Soda Core DuckDB Connector
soda-core-duckdb is a Python connector that enables Soda Core, an open-source data quality and data contract verification engine, to connect and run data quality checks against DuckDB databases. It facilitates defining data quality expectations in YAML (SodaCL) and executing scans programmatically or via CLI to validate data. The library is actively maintained as part of the broader Soda Core ecosystem, which sees frequent updates and new feature releases.
Warnings
- breaking Soda Core v4 introduced a breaking change, moving from a 'checks language' (used in `checks.yml`) to a 'Data Contracts-based syntax' (`contract.yml`). Users upgrading from Soda Core v3.x to v4.x will need to migrate their data quality definitions.
- gotcha When defining DuckDB connections in `configuration.yml` for Soda Core v3, some users have reported issues when using the `database` key to specify the DuckDB file path. Using `path` instead often resolves the problem.
- gotcha Specific versions of `soda-core` (and by extension `soda-core-duckdb`) might have strict `duckdb` version requirements. For example, `soda-core` v3.5.0 relaxed its `duckdb` dependency to `<1.1.0`.
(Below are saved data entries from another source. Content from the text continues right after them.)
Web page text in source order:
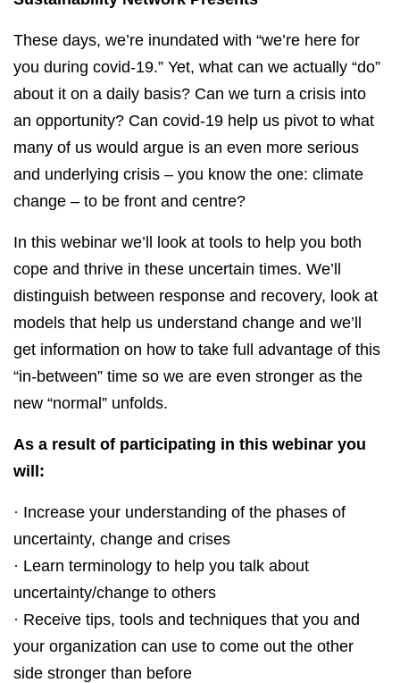
These days, we’re inundated with “we’re here for
you during covid-19.” Yet, what can we actually “do”
about it on a daily basis? Can we turn a crisis into
an opportunity? Can covid-19 help us pivot to what
many of us would argue is an even more serious
and underlying crisis – you know the one: climate
change – to be front and centre?
In this webinar we’ll look at tools to help you both
cope and thrive in these uncertain times. We’ll
distinguish between response and recovery, look at
models that help us understand change and we’ll
get information on how to take full advantage of this
“in-between” time so we are even stronger as the
new “normal” unfolds.
As a result of participating in this webinar you
will:
· Increase your understanding of the phases of
uncertainty, change and crises
· Learn terminology to help you talk about
uncertainty/change to others
· Receive tips, tools and techniques that you and
your organization can use to come out the other
side stronger than before
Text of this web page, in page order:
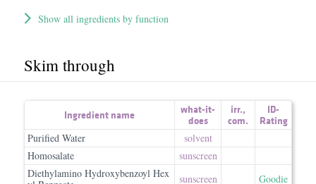
Show all ingredients by function
Skim through
Ingredient name
what-it-
does
irr.,
com.
ID-
Rating
Purified Water
solvent
Homosalate
sunscreen
Diethylamino Hydroxybenzoyl Hex
sunscreen
Goodie
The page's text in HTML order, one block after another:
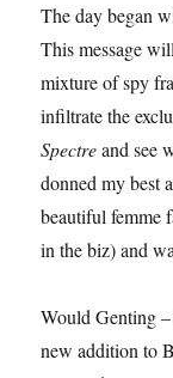
The day began
This message
mixture of spy
infiltrate the
Spectreand see
donned my best
beautiful femme
in the biz) and
Would Genting
new addition to
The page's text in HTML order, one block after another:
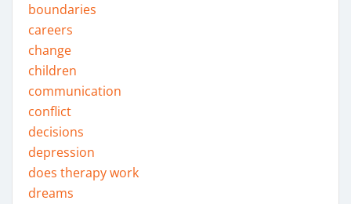
boundaries
careers
change
children
communication
conflict
decisions
depression
does therapy work
dreams
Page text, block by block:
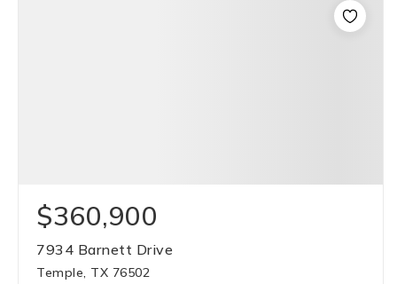
$360,900
7934 Barnett Drive
Temple, TX 76502
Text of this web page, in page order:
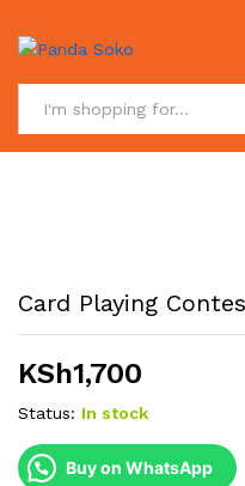
Card Playing
KSh1,700
Status: In stock
Buy on WhatsApp
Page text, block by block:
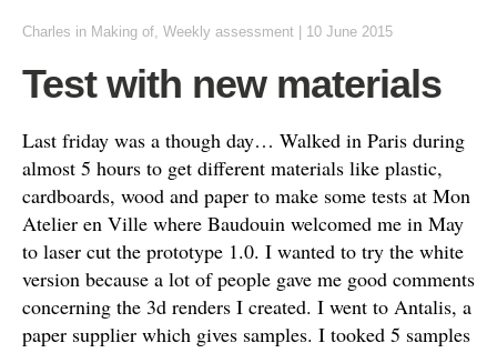
Charles in Making of, Weekly assessment 10 June 2015
Test with new materials
Last friday was a though day… Walked in Paris during
almost 5 hours to get different materials like plastic,
cardboards, wood and paper to make some tests at Mon
Atelier en Ville where Baudouin welcomed me in May
to laser cut the prototype 1.0. I wanted to try the white
version because a lot of people gave me good comments
concerning the 3d renders I created. I went to Antalis, a
paper supplier which gives samples. I tooked 5 samples
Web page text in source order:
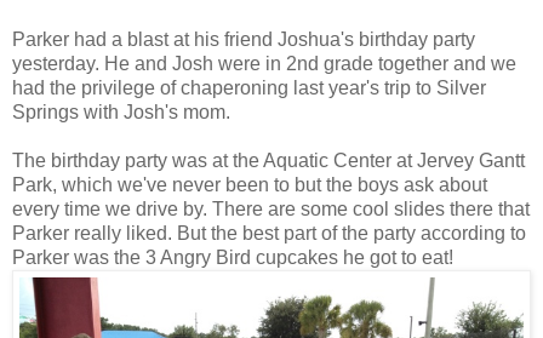
Parker had a blast at his friend Joshua's birthday party
yesterday. He and Josh were in 2nd grade together and we
had the privilege of chaperoning last year's trip to Silver
Springs with Josh's mom.
The birthday party was at the Aquatic Center at Jervey Gantt
Park, which we've never been to but the boys ask about
every time we drive by. There are some cool slides there that
Parker really liked. But the best part of the party according to
Parker was the 3 Angry Bird cupcakes he got to eat!
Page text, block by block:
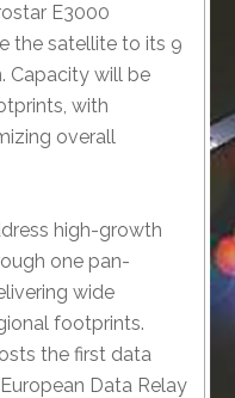
E3000
the satellite to its 9
Capacity will be
with
overall
high-growth
one pan-
wide
footprints.
the first data
Data Relay
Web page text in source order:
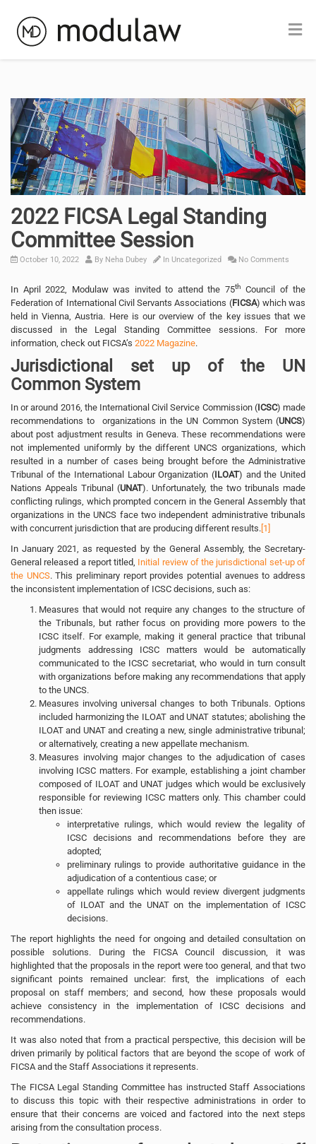
2022 FICSA Legal Standing
Committee Session
October 10, 2022 By Neha Dubey In Uncategorized No Comments
In April 2022, Modulaw was invited to attend the 75th
Council of the
Federation of International Civil Servants Associations (FICSA) which was
held in Vienna, Austria. Here is our overview of the key issues that we
discussed in the Legal Standing Committee sessions. For more
information, check out FICSA’s 2022 Magazine.
Jurisdictional set up of the UN
Common System
In or around 2016, the International Civil Service Commission (ICSC) made
recommendations to organizations in the UN Common System (UNCS)
about post adjustment results in Geneva. These recommendations were
not implemented uniformly by the different UNCS organizations, which
resulted in a number of cases being brought before the Administrative
Tribunal of the International Labour Organization (ILOAT) and the United
Nations Appeals Tribunal (UNAT). Unfortunately, the two tribunals made
conflicting rulings, which prompted concern in the General Assembly that
organizations in the UNCS face two independent administrative tribunals
with concurrent jurisdiction that are producing different results. [1]
In January 2021, as requested by the General Assembly, the Secretary-
General released a report titled, Initial review of the jurisdictional set-up of
the UNCS. This preliminary report provides potential avenues to address
the inconsistent implementation of ICSC decisions, such as:
Measures that would not require any changes to the structure of
the Tribunals, but rather focus on providing more powers to the
ICSC itself. For example, making it general practice that tribunal
judgments addressing ICSC matters would be automatically
communicated to the ICSC secretariat, who would in turn consult
with organizations before making any recommendations that apply
to the UNCS.
Measures involving universal changes to both Tribunals. Options
included harmonizing the ILOAT and UNAT statutes; abolishing the
ILOAT and UNAT and creating a new, single administrative tribunal;
or alternatively, creating a new appellate mechanism.
Measures involving major changes to the adjudication of cases
involving ICSC matters. For example, establishing a joint chamber
composed of ILOAT and UNAT judges which would be exclusively
responsible for reviewing ICSC matters only. This chamber could
then issue:
interpretative rulings, which would review the legality of
ICSC decisions and recommendations before they are
adopted;
preliminary rulings to provide authoritative guidance in the
adjudication of a contentious case; or
appellate rulings which would review divergent judgments
of ILOAT and the UNAT on the implementation of ICSC
decisions.
The report highlights the need for ongoing and detailed consultation on
possible solutions. During the FICSA Council discussion, it was
highlighted that the proposals in the report were too general, and that two
significant points remained unclear: first, the implications of each
proposal on staff members; and second, how these proposals would
achieve consistency in the implementation of ICSC decisions and
recommendations.
It was also noted that from a practical perspective, this decision will be
driven primarily by political factors that are beyond the scope of work of
FICSA and the Staff Associations it represents.
The FICSA Legal Standing Committee has instructed Staff Associations
to discuss this topic with their respective administrations in order to
ensure that their concerns are voiced and factored into the next steps
arising from the consultation process.
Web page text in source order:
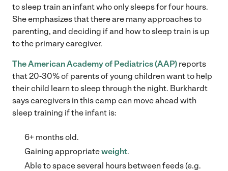
to sleep train an infant who only sleeps for four hours.
She emphasizes that there are many approaches to
parenting, and deciding if and how to sleep train is up
to the primary caregiver.
The American Academy of Pediatrics (AAP) reports
that 20-30% of parents of young children want to help
their child learn to sleep through the night. Burkhardt
says caregivers in this camp can move ahead with
sleep training if the infant is:
6+ months old.
Gaining appropriateweight.
Able to space several hours between feeds (e.g.
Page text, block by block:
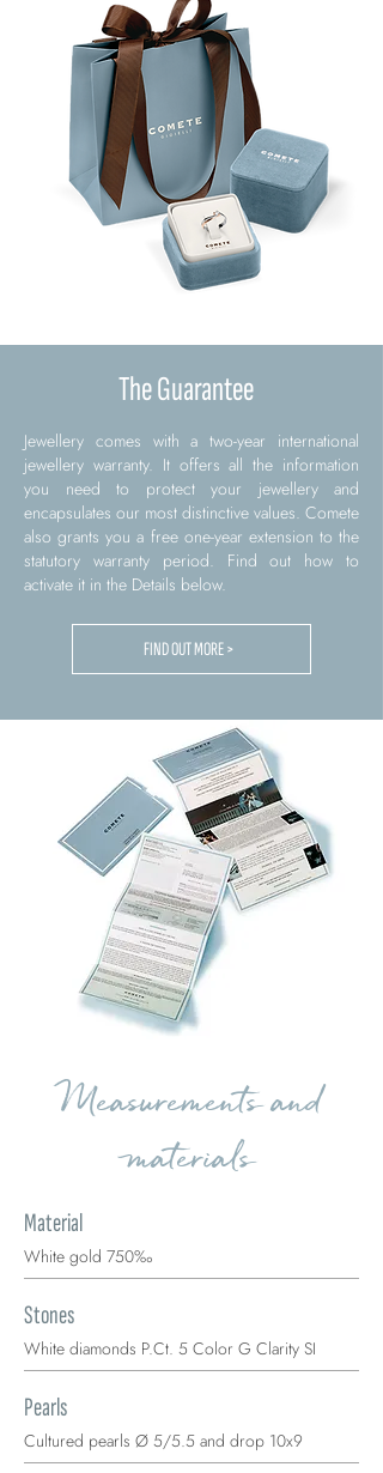
The Guarantee
Jewellery comes with a two-year international
jewellery warranty. It offers all the information
you need to protect your jewellery and
encapsulates our most distinctive values. Comete
also grants you a free one-year extension to the
statutory warranty period. Find out how to
activate it in the Details below.
FIND OUT MORE >
Measurements and
materials
Material
White gold 750‰
Stones
White diamonds P.Ct. 5 Color G Clarity SI
Pearls
Cultured pearls Ø 5/5.5 and drop 10x9
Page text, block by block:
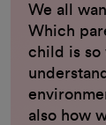
We all
Which
child is so
also how
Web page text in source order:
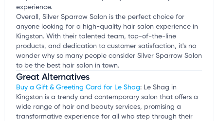
experience.
Overall, Silver Sparrow Salon is the perfect choice for
anyone looking for a high-quality hair salon experience in
Kingston. With their talented team, top-of-the-line
products, and dedication to customer satisfaction, it's no
wonder why so many people consider Silver Sparrow Salon
to be the best hair salon in town.
Great Alternatives
Buy a Gift & Greeting Card for Le Shag: Le Shag in
Kingston is a trendy and contemporary salon that offers a
wide range of hair and beauty services, promising a
transformative experience for all who step through their
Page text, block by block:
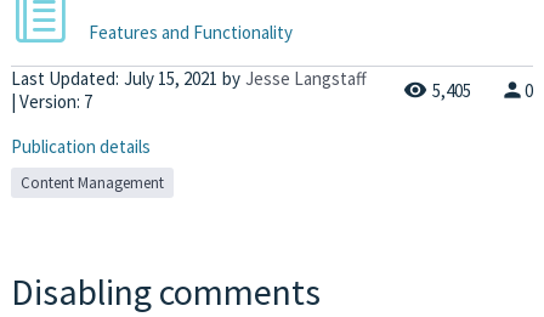
Features and Functionality
Last Updated: July 15, 2021 by Jesse Langstaff
| Version: 7
5,405 0
Publication details
Content Management
Disabling comments
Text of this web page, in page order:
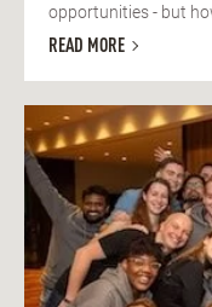
opportunities - but
READ MORE
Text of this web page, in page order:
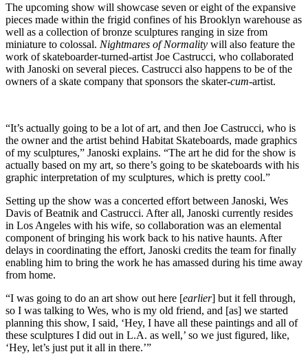
The upcoming show will showcase seven or eight of the expansive
pieces made within the frigid confines of his Brooklyn warehouse as
well as a collection of bronze sculptures ranging in size from
miniature to colossal. Nightmares of Normality will also feature the
work of skateboarder-turned-artist Joe Castrucci, who collaborated
with Janoski on several pieces. Castrucci also happens to be of the
owners of a skate company that sponsors the skater-cum-artist.
“It’s actually going to be a lot of art, and then Joe Castrucci, who is
the owner and the artist behind Habitat Skateboards, made graphics
of my sculptures,” Janoski explains. “The art he did for the show is
actually based on my art, so there’s going to be skateboards with his
graphic interpretation of my sculptures, which is pretty cool.”
Setting up the show was a concerted effort between Janoski, Wes
Davis of Beatnik and Castrucci. After all, Janoski currently resides
in Los Angeles with his wife, so collaboration was an elemental
component of bringing his work back to his native haunts. After
delays in coordinating the effort, Janoski credits the team for finally
enabling him to bring the work he has amassed during his time away
from home.
“I was going to do an art show out here [earlier] but it fell through,
so I was talking to Wes, who is my old friend, and [as] we started
planning this show, I said, ‘Hey, I have all these paintings and all of
these sculptures I did out in L.A. as well,’ so we just figured, like,
‘Hey, let’s just put it all in there.’”
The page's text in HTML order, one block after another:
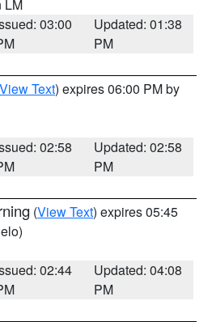
LM
03:00
Updated: 01:38
PM
View Text) expires 06:00 PM by
02:58
Updated: 02:58
PM
(View Text) expires 05:45
02:44
Updated: 04:08
PM

- gotcha An `ImportError: dlopen(.../site-packages/google/protobuf/pyext/_message.cpython-310-darwin.so, 0x0002): symbol not found in flat namespace` can occur due to a transitive dependency from `opentelemetry` that gathers OSS usage statistics in Soda Core 3.x.
Install
-
pip install soda-core-duckdb
Imports
- Scan
from soda.scan import Scan
Quickstart
import os
import duckdb
from soda.scan import Scan
# 1. Create a dummy DuckDB database and a table
con = duckdb.connect(database=':memory:', read_only=False)
con.execute("CREATE TABLE my_table (id INTEGER, name VARCHAR);")
con.execute("INSERT INTO my_table VALUES (1, 'Alice'), (2, 'Bob'), (3, NULL);")
# 2. Define a data source configuration (optional for in-memory, but good practice)
# This would typically be in a configuration.yml file
# ds_config_content = """
# data_source my_duckdb:
# type: duckdb
# connection:
# database: ':memory:'
# """
# 3. Define SodaCL checks in a checks.yml file
checks_content = """
checks for my_table:
- row_count > 0
- missing_count(name) = 1
- column_count = 2
"""
with open('checks.yml', 'w') as f:
f.write(checks_content)
# 4. Programmatically run a Soda scan
scan = Scan()
scan.add_duckdb_connection(con)
scan.set_data_source_name('my_duckdb_source') # Logical name for the data source
scan.add_sodacl_yaml_files(file_paths=['checks.yml'])
print('Running Soda scan...')
scan.execute()
if scan.has_failures():
print('Scan failed!')
# Optionally, you can assert or raise an error
# scan.assert_no_checks_fail()
else:
print('Scan successful: all checks passed or warned.')
print(scan.get_logs_text())
# Clean up temporary files
os.remove('checks.yml')
con.close()